All entries are to be printed again exactly, with their images omitted.

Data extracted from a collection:
== Segment start ==

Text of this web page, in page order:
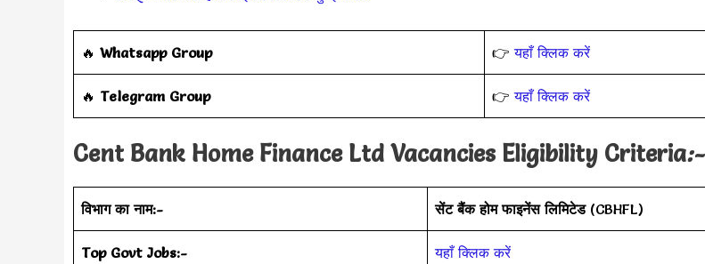
‎️‍🔥 Whatsapp Group 👉यहाँ क्लिक करें
‎️‍🔥 Telegram Group 👉यहाँ क्लिक करें
Cent Bank Home Finance Ltd Vacancies Eligibility Criteria:-
विभाग का नाम:- सेंट बैंक होम फाइनेंस लिमिटेड(CBHFL)
Top Govt Jobs:- यहाँ क्लिक करें
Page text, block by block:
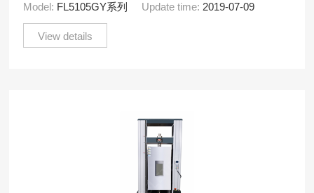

== Segment end ==

TASK ANSWER:
Text of this web page, in page order:
‎️‍🔥 Whatsapp Group 👉यहाँ क्लिक करें
‎️‍🔥 Telegram Group 👉यहाँ क्लिक करें
Cent Bank Home Finance Ltd Vacancies Eligibility Criteria:-
विभाग का नाम:- सेंट बैंक होम फाइनेंस लिमिटेड(CBHFL)
Top Govt Jobs:- यहाँ क्लिक करें
Page text, block by block:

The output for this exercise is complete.